With home sales certain to remain at very low levels unseen in decades after activity froze up in March, there is now enough pent up demand to propel further sales gains in the months to come as provinces continue easing social distancing measures. Already, Sondhi said, home sales are shaping up to record another solid gain in June.

“The big question is what happens after this initial burst,” Sondhi wrote. “Our expectation is that softer population growth, a slow recovery in job markets and CMHC tightening measures will moderate growth in sales and prices towards the latter part of the year and into 2021,” he continued.

While sales bounced back sharply in May, prices remained steady, though some market commentators have predicted prices will eventually waver and begin declining anywhere from five to 18 percent from their pre-pandemic levels. In May, CREA’s MLS Home Price Index was up 5.3 percent over the previous year, a marginally slower rate of price appreciation than what was measured in March before the pandemic’s effects were felt.

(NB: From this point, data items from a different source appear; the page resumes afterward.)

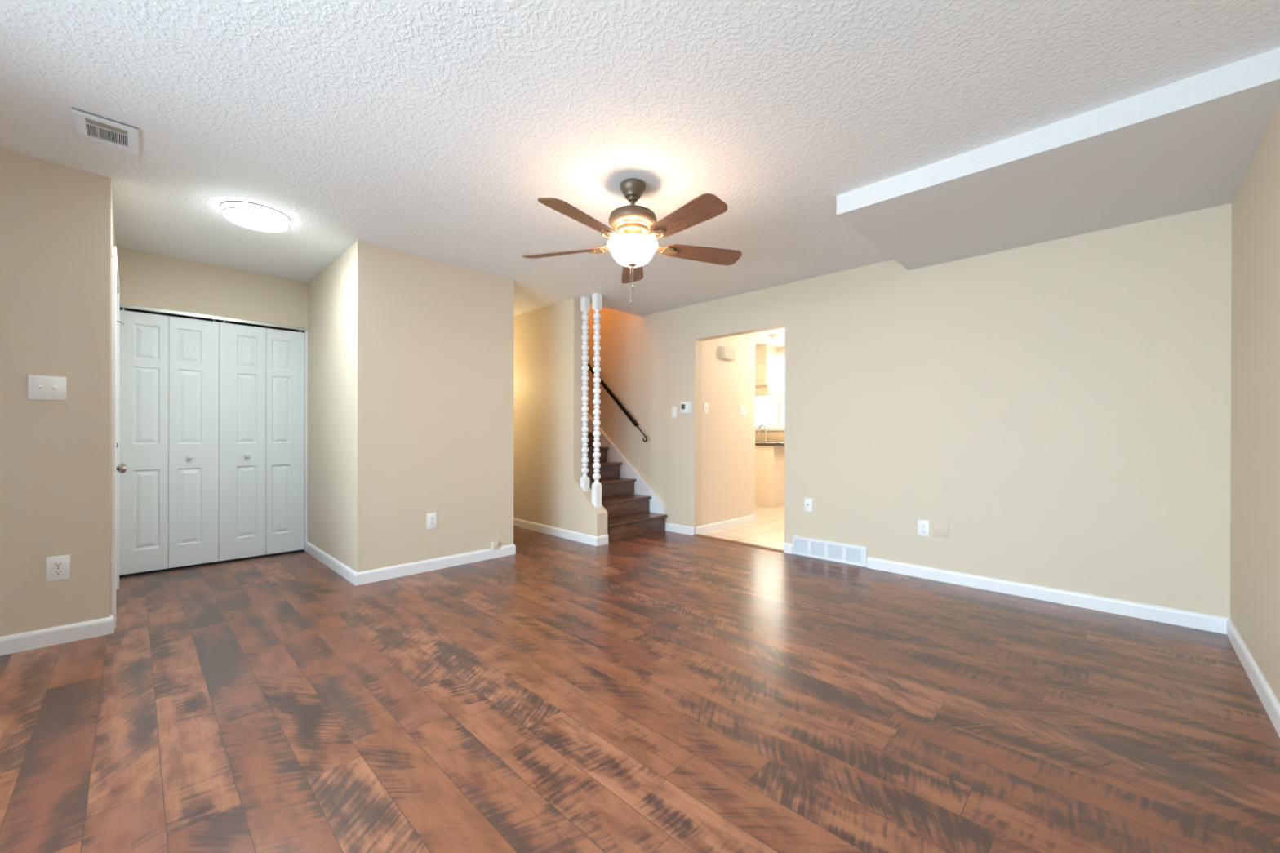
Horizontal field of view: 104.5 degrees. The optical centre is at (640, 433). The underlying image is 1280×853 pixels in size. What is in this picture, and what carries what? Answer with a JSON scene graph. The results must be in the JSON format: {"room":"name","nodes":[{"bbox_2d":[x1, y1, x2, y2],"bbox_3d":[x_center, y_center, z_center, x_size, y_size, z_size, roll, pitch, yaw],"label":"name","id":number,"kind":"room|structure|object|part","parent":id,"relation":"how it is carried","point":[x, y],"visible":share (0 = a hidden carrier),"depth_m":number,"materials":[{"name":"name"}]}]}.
{"room":"empty living room","nodes":[
{"label":"empty living room","id":0,"kind":"room"},
{"bbox_2d":[0,150,111,636],"bbox_3d":[-3.323,-0.151,2.243,0.120,2.440,1.270,0,0,44],"label":"wall","id":1,"kind":"structure","parent":0,"point":[55,220],"depth_m":2.51,"materials":[{"name":"beige paint"}]},
{"bbox_2d":[27,375,66,400],"bbox_3d":[-2.981,-0.230,2.491,0.020,0.120,0.124,0,0,44],"label":"light switch","id":2,"kind":"object","parent":1,"relation":"attached to","point":[39,387],"visible":1,"depth_m":2.49,"materials":[{"name":"white plastic"}]},
{"bbox_2d":[0,614,114,655],"bbox_3d":[-3.289,1.026,2.218,0.059,0.088,1.284,0,0,44],"label":"baseboard","id":3,"kind":"structure","parent":1,"relation":"attached to","point":[18,642],"depth_m":2.51,"materials":[{"name":"white paint"}]},
{"bbox_2d":[45,555,70,582],"bbox_3d":[-2.963,0.685,2.522,0.009,0.124,0.080,0,0,44],"label":"power outlet","id":4,"kind":"object","parent":1,"relation":"attached to","point":[57,567],"visible":1,"depth_m":2.52,"materials":[{"name":"white plastic"}]},
{"bbox_2d":[53,568,63,575],"bbox_3d":[-2.961,0.704,2.521,0.003,0.026,0.034,0,0,44],"label":"receptacle","id":5,"kind":"object","parent":4,"relation":"attached to","point":[55,571],"depth_m":2.52,"materials":[{"name":"white plastic"}]},
{"bbox_2d":[53,561,63,567],"bbox_3d":[-2.961,0.665,2.521,0.003,0.026,0.034,0,0,44],"label":"receptacle","id":6,"kind":"object","parent":4,"relation":"attached to","point":[55,564],"depth_m":2.52,"materials":[{"name":"white plastic"}]},
{"bbox_2d":[111,193,116,247],"bbox_3d":[-3.719,-0.153,3.432,2.108,2.440,0.120,0,0,44],"label":"wall","id":7,"kind":"structure","parent":0,"point":[113,233],"depth_m":2.95,"materials":[{"name":"beige paint"}]},
{"bbox_2d":[111,245,127,628],"bbox_3d":[-3.260,0.020,3.074,1.050,2.097,0.112,0,0,44],"label":"door","id":8,"kind":"structure","parent":7,"relation":"in","point":[116,468],"depth_m":2.71,"materials":[{"name":"white paint"}]},
{"bbox_3d":[-2.904,0.053,2.734,0.066,2.034,0.019,0,0,44],"label":"casing","id":9,"kind":"part","parent":8,"relation":"part of","materials":[{"name":"white paint"}]},
{"bbox_3d":[-3.254,-0.997,3.076,1.050,0.063,0.019,0,0,44],"label":"head casing","id":10,"kind":"part","parent":8,"relation":"part of","materials":[{"name":"white paint"}]},
{"bbox_3d":[-3.609,0.050,3.421,0.066,2.034,0.019,0,0,44],"label":"casing","id":11,"kind":"part","parent":8,"relation":"part of","materials":[{"name":"white paint"}]},
{"bbox_3d":[-2.970,0.198,2.820,0.064,0.064,0.070,0,0,44],"label":"knob","id":12,"kind":"part","parent":8,"relation":"part of","materials":[{"name":"silver metal"}]},
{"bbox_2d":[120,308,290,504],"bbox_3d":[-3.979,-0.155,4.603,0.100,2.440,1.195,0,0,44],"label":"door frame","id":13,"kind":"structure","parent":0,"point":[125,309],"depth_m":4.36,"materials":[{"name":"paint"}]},
{"bbox_2d":[116,247,307,328],"bbox_3d":[-3.475,-1.168,4.113,0.100,0.410,1.195,0,0,44],"label":"wall","id":14,"kind":"structure","parent":0,"point":[148,280],"depth_m":4.02,"materials":[{"name":"beige paint"}]},
{"bbox_2d":[120,303,307,331],"bbox_3d":[-3.460,-0.950,4.098,0.048,0.026,1.191,0,0,44],"label":"door track","id":15,"kind":"object","parent":14,"relation":"attached to","point":[122,305],"visible":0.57,"depth_m":4.02,"materials":[{"name":"grey metal"}]},
{"bbox_2d":[119,307,218,575],"bbox_3d":[-3.663,0.055,3.867,0.069,1.987,0.574,0,0,44],"label":"door","id":16,"kind":"structure","parent":15,"relation":"attached to","point":[154,534],"depth_m":3.85,"materials":[{"name":"white paint"}]},
{"bbox_3d":[-3.575,0.182,3.935,0.037,0.038,0.038,0,0,44],"label":"knob","id":17,"kind":"part","parent":16,"relation":"part of","materials":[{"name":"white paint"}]},
{"bbox_2d":[218,320,304,560],"bbox_3d":[-3.254,0.056,4.287,0.069,1.987,0.592,0,0,44],"label":"door","id":18,"kind":"structure","parent":15,"relation":"hanging from","point":[261,371],"depth_m":4.27,"materials":[{"name":"white paint"}]},
{"bbox_2d":[290,240,514,572],"bbox_3d":[-2.464,-0.152,4.839,2.515,2.440,1.257,0,0,44],"label":"wall","id":19,"kind":"structure","parent":0,"point":[411,357],"depth_m":3.88,"materials":[{"name":"beige paint"}]},
{"bbox_2d":[303,330,307,551],"bbox_3d":[-3.050,0.066,4.519,0.059,2.003,0.018,0,0,44],"label":"door frame","id":20,"kind":"structure","parent":19,"relation":"attached to","point":[305,332],"depth_m":4.50,"materials":[{"name":"white paint"}]},
{"bbox_2d":[306,542,515,585],"bbox_3d":[-2.415,1.024,4.790,2.399,0.088,1.285,0,0,44],"label":"baseboard","id":21,"kind":"structure","parent":19,"relation":"attached to","point":[355,578],"depth_m":3.88,"materials":[{"name":"white paint"}]},
{"bbox_2d":[491,541,498,549],"bbox_3d":[-1.248,0.962,4.269,0.026,0.060,0.058,0,0,44],"label":"box","id":22,"kind":"object","parent":21,"relation":"on","point":[495,545],"visible":1,"depth_m":4.25,"materials":[{"name":"paint"}]},
{"bbox_2d":[426,512,436,529],"bbox_3d":[-1.632,0.683,3.887,0.009,0.124,0.080,0,0,44],"label":"power outlet","id":23,"kind":"object","parent":19,"relation":"attached to","point":[431,517],"visible":1,"depth_m":3.88,"materials":[{"name":"white plastic"}]},
{"bbox_2d":[513,297,607,536],"bbox_3d":[-1.968,-1.382,6.360,4.494,4.900,0.135,0,0,44],"label":"wall","id":24,"kind":"structure","parent":0,"point":[548,491],"depth_m":5.27,"materials":[{"name":"beige paint"}]},
{"bbox_2d":[513,517,608,546],"bbox_3d":[-1.323,1.026,5.717,2.688,0.088,0.149,0,0,44],"label":"baseboard","id":25,"kind":"structure","parent":24,"relation":"attached to","point":[570,535],"depth_m":5.10,"materials":[{"name":"white paint"}]},
{"bbox_2d":[580,296,590,491],"bbox_3d":[-0.552,-0.396,4.978,0.078,1.942,0.078,0,0,-41],"label":"turned post","id":26,"kind":"object","parent":24,"relation":"on","point":[584,301],"visible":1,"depth_m":4.95,"materials":[{"name":"white paint"}]},
{"bbox_2d":[591,293,602,508],"bbox_3d":[-0.423,-0.321,4.853,0.078,2.090,0.078,0,0,44],"label":"turned post","id":27,"kind":"object","parent":24,"relation":"on","point":[597,299],"visible":1,"depth_m":4.83,"materials":[{"name":"white paint"}]},
{"bbox_2d":[0,505,1279,852],"bbox_3d":[-0.657,1.103,4.816,8.740,0.060,8.920,0,0,44],"label":"floor","id":28,"kind":"structure","parent":0,"point":[665,691],"depth_m":1.89,"materials":[{"name":"brown wood"}]},
{"bbox_2d":[119,550,304,577],"bbox_3d":[-3.469,1.064,4.091,0.052,0.006,1.175,0,0,44],"label":"floor strip","id":29,"kind":"object","parent":28,"relation":"on","point":[298,551],"visible":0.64,"depth_m":4.02,"materials":[{"name":"black metal"}]},
{"bbox_2d":[586,432,666,542],"bbox_3d":[-1.133,-0.110,6.250,3.162,2.358,0.869,0,0,44],"label":"staircase","id":30,"kind":"structure","parent":28,"relation":"on","point":[628,515],"depth_m":5.45,"materials":[{"name":"brown wood"}]},
{"bbox_2d":[755,445,784,507],"bbox_3d":[1.454,0.624,8.101,1.972,0.900,0.650,0,0,44],"label":"base cabinet","id":31,"kind":"object","parent":28,"relation":"on","point":[769,460],"visible":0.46,"depth_m":7.29,"materials":[{"name":"beige paint"}]},
{"bbox_3d":[1.231,0.640,7.885,1.955,0.864,0.018,0,0,44],"label":"panel","id":32,"kind":"part","parent":31,"relation":"part of","materials":[{"name":"beige paint"}]},
{"bbox_3d":[1.235,0.190,7.877,1.970,0.032,0.022,0,0,44],"label":"rail","id":33,"kind":"part","parent":31,"relation":"part of","materials":[{"name":"laminate"}]},
{"bbox_2d":[755,441,784,445],"bbox_3d":[1.498,0.150,8.046,2.150,0.042,0.682,0,0,44],"label":"countertop","id":34,"kind":"structure","parent":31,"relation":"on","point":[757,443],"depth_m":7.22,"materials":[{"name":"stone"}]},
{"bbox_2d":[758,424,770,442],"bbox_3d":[1.952,-0.008,7.777,0.217,0.276,0.054,0,0,44],"label":"kitchen faucet","id":35,"kind":"object","parent":34,"relation":"on","point":[765,426],"visible":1,"depth_m":7.75,"materials":[{"name":"silver metal"}]},
{"bbox_3d":[1.929,-0.041,7.799,0.152,0.211,0.022,0,0,44],"label":"spout","id":36,"kind":"part","parent":35,"relation":"part of","materials":[{"name":"silver metal"}]},
{"bbox_3d":[2.156,0.626,7.420,0.016,0.900,0.644,0,0,44],"label":"panel","id":37,"kind":"part","parent":31,"relation":"part of","materials":[{"name":"beige paint"}]},
{"bbox_2d":[0,0,1279,347],"bbox_3d":[-0.293,-1.486,4.464,7.740,0.240,8.920,0,0,44],"label":"ceiling","id":38,"kind":"structure","parent":0,"point":[437,130],"depth_m":2.07,"materials":[{"name":"white paint"}]},
{"bbox_2d":[71,106,137,155],"bbox_3d":[-2.417,-1.362,2.247,0.295,0.012,0.196,0,0,44],"label":"ceiling vent","id":39,"kind":"object","parent":38,"relation":"in","point":[125,136],"visible":1,"depth_m":2.24,"materials":[{"name":"white metal"}]},
{"bbox_2d":[219,200,290,231],"bbox_3d":[-2.389,-1.337,3.086,0.348,0.065,0.348,0,0,44],"label":"flush ceiling light","id":40,"kind":"object","parent":38,"relation":"attached to","point":[245,214],"visible":1,"depth_m":3.01,"materials":[{"name":"white glass"}]},
{"bbox_2d":[222,208,288,231],"bbox_3d":[-2.389,-1.317,3.086,0.326,0.025,0.326,0,0,44],"label":"diffuser","id":41,"kind":"object","parent":40,"relation":"attached to","point":[261,220],"depth_m":3.04,"materials":[{"name":"white glass"}]},
{"bbox_2d":[522,178,742,306],"bbox_3d":[-0.039,-1.032,2.667,1.252,0.661,1.254,0,0,44],"label":"ceiling fan","id":42,"kind":"object","parent":38,"relation":"hanging from","point":[632,246],"visible":1,"depth_m":2.62,"materials":[{"name":"brown wood"}]},
{"bbox_3d":[-0.447,-1.030,2.827,0.460,0.042,0.145,0,0,17],"label":"blade","id":43,"kind":"part","parent":42,"relation":"part of","materials":[{"name":"brown wood"}]},
{"bbox_3d":[-0.284,-1.030,2.355,0.145,0.042,0.460,0,0,35],"label":"blade","id":44,"kind":"part","parent":42,"relation":"part of","materials":[{"name":"brown wood"}]},
{"bbox_3d":[-0.052,-0.801,2.706,0.009,0.208,0.009,0,0,44],"label":"pull chain","id":45,"kind":"part","parent":42,"relation":"part of","materials":[{"name":"silver metal"}]},
{"bbox_3d":[-0.048,-1.030,3.128,0.145,0.042,0.460,0,0,-1],"label":"blade","id":46,"kind":"part","parent":42,"relation":"part of","materials":[{"name":"brown wood"}]},
{"bbox_3d":[-0.041,-0.980,2.703,0.275,0.117,0.275,0,0,44],"label":"lamp shade","id":47,"kind":"part","parent":42,"relation":"part of","materials":[{"name":"white glass"}]},
{"bbox_3d":[0.215,-1.028,2.364,0.145,0.042,0.460,0,0,-37],"label":"blade","id":48,"kind":"part","parent":42,"relation":"part of","materials":[{"name":"brown wood"}]},
{"bbox_3d":[0.361,-1.028,2.841,0.460,0.042,0.145,0,0,-19],"label":"blade","id":49,"kind":"part","parent":42,"relation":"part of","materials":[{"name":"brown wood"}]},
{"bbox_2d":[768,333,780,338],"bbox_3d":[1.862,-1.342,6.846,0.156,0.041,0.156,0,0,44],"label":"smoke detector","id":50,"kind":"object","parent":38,"relation":"attached to","point":[774,335],"visible":1,"depth_m":6.80,"materials":[{"name":"paint"}]},
{"bbox_2d":[836,47,1279,270],"bbox_3d":[2.166,-1.308,2.755,1.604,0.120,1.343,0,0,44],"label":"soffit","id":51,"kind":"object","parent":38,"relation":"attached to","point":[1197,157],"depth_m":2.43,"materials":[{"name":"white paint"}]},
{"bbox_2d":[701,332,755,525],"bbox_3d":[0.994,-0.144,5.739,0.120,2.440,1.075,0,0,44],"label":"wall","id":52,"kind":"structure","parent":0,"point":[728,437],"depth_m":5.67,"materials":[{"name":"beige paint"}]},
{"bbox_2d":[703,402,707,413],"bbox_3d":[0.718,-0.277,5.355,0.020,0.118,0.072,0,0,44],"label":"light switch","id":53,"kind":"object","parent":52,"relation":"attached to","point":[705,404],"visible":1,"depth_m":5.35,"materials":[{"name":"white plastic"}]},
{"bbox_2d":[695,514,755,534],"bbox_3d":[1.004,1.032,5.658,0.014,0.088,1.175,0,0,44],"label":"baseboard","id":54,"kind":"structure","parent":52,"relation":"attached to","point":[715,526],"depth_m":5.61,"materials":[{"name":"white paint"}]},
{"bbox_2d":[719,346,735,361],"bbox_3d":[1.001,-0.909,5.611,0.064,0.150,0.260,0,0,44],"label":"door chime","id":55,"kind":"object","parent":52,"relation":"attached to","point":[728,353],"visible":1,"depth_m":5.55,"materials":[{"name":"paint"}]},
{"bbox_2d":[739,405,745,415],"bbox_3d":[1.225,-0.274,5.874,0.020,0.118,0.118,0,0,44],"label":"light switch","id":56,"kind":"object","parent":52,"relation":"attached to","point":[742,408],"visible":1,"depth_m":5.87,"materials":[{"name":"white plastic"}]},
{"bbox_2d":[755,345,777,365],"bbox_3d":[1.952,-1.225,7.841,0.310,0.279,0.350,0,0,44],"label":"wall","id":57,"kind":"structure","parent":0,"point":[763,353],"depth_m":7.69,"materials":[{"name":"beige paint"}]},
{"bbox_2d":[755,363,784,397],"bbox_3d":[1.934,-0.835,7.823,1.200,0.500,0.320,0,0,44],"label":"upper cabinet","id":58,"kind":"object","parent":57,"relation":"hanging from","point":[765,373],"visible":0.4,"depth_m":7.70,"materials":[{"name":"beige paint"}]},
{"bbox_3d":[1.829,-0.915,7.716,0.288,0.330,0.016,0,0,44],"label":"door","id":59,"kind":"part","parent":58,"relation":"part of","materials":[{"name":"beige paint"}]},
{"bbox_2d":[755,428,784,431],"bbox_3d":[2.107,-0.061,7.890,2.660,0.031,0.060,0,0,44],"label":"window sill","id":60,"kind":"structure","parent":57,"relation":"attached to","point":[768,429],"depth_m":7.85,"materials":[{"name":"white paint"}]},
{"bbox_2d":[755,431,784,442],"bbox_3d":[1.896,0.042,8.117,2.620,0.174,0.030,0,0,44],"label":"backsplash","id":61,"kind":"structure","parent":57,"relation":"attached to","point":[775,436],"depth_m":7.91,"materials":[{"name":"laminate"}]},
{"bbox_2d":[755,346,784,442],"bbox_3d":[2.103,-0.144,8.042,5.980,2.440,0.150,0,0,44],"label":"wall","id":62,"kind":"structure","parent":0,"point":[781,349],"depth_m":7.82,"materials":[{"name":"beige paint"}]},
{"bbox_2d":[755,352,784,428],"bbox_3d":[2.179,-0.682,7.961,2.600,1.205,0.060,0,0,44],"label":"window","id":63,"kind":"structure","parent":62,"relation":"attached to","point":[780,354],"depth_m":7.88,"materials":[{"name":"white plastic"}]},
{"bbox_2d":[586,203,1231,617],"bbox_3d":[0.196,-1.376,5.684,8.736,4.900,0.120,0,0,44],"label":"wall","id":64,"kind":"structure","parent":0,"point":[1063,405],"depth_m":3.37,"materials":[{"name":"beige paint"}]},
{"bbox_2d":[587,363,647,442],"bbox_3d":[-0.741,-0.974,6.448,2.348,2.132,0.094,0,0,44],"label":"stair handrail","id":65,"kind":"object","parent":64,"relation":"attached to","point":[608,390],"visible":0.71,"depth_m":5.91,"materials":[{"name":"black metal"}]},
{"bbox_3d":[-0.814,-1.062,6.481,2.198,1.957,0.040,0,0,44],"label":"rail","id":66,"kind":"part","parent":65,"relation":"part of","materials":[{"name":"black metal"}]},
{"bbox_2d":[586,414,663,509],"bbox_3d":[-0.936,-0.513,6.665,3.351,2.691,0.008,0,0,44],"label":"cap","id":67,"kind":"object","parent":64,"relation":"attached to","point":[644,484],"visible":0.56,"depth_m":5.85,"materials":[{"name":"white paint"}]},
{"bbox_2d":[586,412,665,522],"bbox_3d":[-0.925,-0.393,6.676,3.350,2.923,0.024,0,0,44],"label":"trim","id":68,"kind":"structure","parent":64,"relation":"attached to","point":[611,455],"depth_m":5.89,"materials":[{"name":"white paint"}]},
{"bbox_2d":[671,406,676,417],"bbox_3d":[0.373,-0.238,5.420,0.072,0.118,0.008,0,0,44],"label":"switch plate","id":69,"kind":"object","parent":64,"relation":"attached to","point":[673,408],"visible":1,"depth_m":5.42,"materials":[{"name":"white plastic"}]},
{"bbox_2d":[664,522,694,535],"bbox_3d":[0.420,1.031,5.370,0.419,0.088,0.014,0,0,44],"label":"baseboard","id":70,"kind":"structure","parent":64,"relation":"attached to","point":[672,527],"depth_m":5.35,"materials":[{"name":"white paint"}]},
{"bbox_2d":[680,401,691,413],"bbox_3d":[0.485,-0.277,5.297,0.140,0.132,0.030,0,0,44],"label":"thermostat","id":71,"kind":"object","parent":64,"relation":"attached to","point":[686,406],"visible":1,"depth_m":5.28,"materials":[{"name":"white plastic"}]},
{"bbox_2d":[693,533,783,552],"bbox_3d":[0.949,1.069,4.874,1.030,0.016,0.085,0,0,44],"label":"trim","id":72,"kind":"structure","parent":64,"relation":"attached to","point":[731,541],"depth_m":4.82,"materials":[{"name":"brown wood"}]},
{"bbox_2d":[783,542,792,554],"bbox_3d":[1.339,1.034,4.473,0.088,0.088,0.014,0,0,44],"label":"baseboard","id":73,"kind":"structure","parent":64,"relation":"attached to","point":[788,548],"depth_m":4.47,"materials":[{"name":"white paint"}]},
{"bbox_2d":[804,497,812,511],"bbox_3d":[1.473,0.623,4.341,0.072,0.115,0.016,0,0,44],"label":"cable jack plate","id":74,"kind":"object","parent":64,"relation":"attached to","point":[808,502],"visible":1,"depth_m":4.34,"materials":[{"name":"white plastic"}]},
{"bbox_2d":[792,535,866,567],"bbox_3d":[1.601,0.996,4.219,0.636,0.164,0.012,0,0,44],"label":"air vent","id":75,"kind":"object","parent":64,"relation":"in","point":[856,555],"visible":1,"depth_m":4.20,"materials":[{"name":"white metal"}]},
{"bbox_2d":[917,520,929,537],"bbox_3d":[2.123,0.709,3.712,0.078,0.122,0.009,0,0,44],"label":"power outlet","id":76,"kind":"object","parent":64,"relation":"attached to","point":[923,526],"visible":1,"depth_m":3.71,"materials":[{"name":"white plastic"}]},
{"bbox_2d":[933,520,948,537],"bbox_3d":[2.207,0.701,3.633,0.098,0.112,0.006,0,0,44],"label":"blank cover plate","id":77,"kind":"object","parent":64,"relation":"attached to","point":[940,528],"visible":1,"depth_m":3.63,"materials":[{"name":"beige paint"}]},
{"bbox_2d":[866,556,1230,634],"bbox_3d":[2.508,1.038,3.334,1.892,0.088,0.014,0,0,44],"label":"baseboard","id":78,"kind":"structure","parent":64,"relation":"attached to","point":[1215,624],"depth_m":3.15,"materials":[{"name":"white paint"}]},
{"bbox_2d":[1230,101,1279,702],"bbox_3d":[1.317,-0.138,0.668,0.120,2.440,5.495,0,0,44],"label":"wall","id":79,"kind":"structure","parent":0,"point":[1255,498],"depth_m":2.12,"materials":[{"name":"beige paint"}]},
{"bbox_2d":[1226,618,1279,737],"bbox_3d":[1.261,1.038,0.711,0.014,0.088,5.481,0,0,44],"label":"baseboard","id":80,"kind":"structure","parent":79,"relation":"attached to","point":[1264,692],"depth_m":2.10,"materials":[{"name":"white paint"}]}
]}

In his note responding to the new CREA May data, RBC Senior Economist Robert Hogue wrote that downward pressure on Canadian home prices will begin to build in the coming months, with stronger markets like Toronto and Ottawa getting more buffer space from the growing pressure than weaker markets like those in Alberta.

Hogue has predicted a seven percent decline in national home prices by mid-2021 from pre-pandemic levels.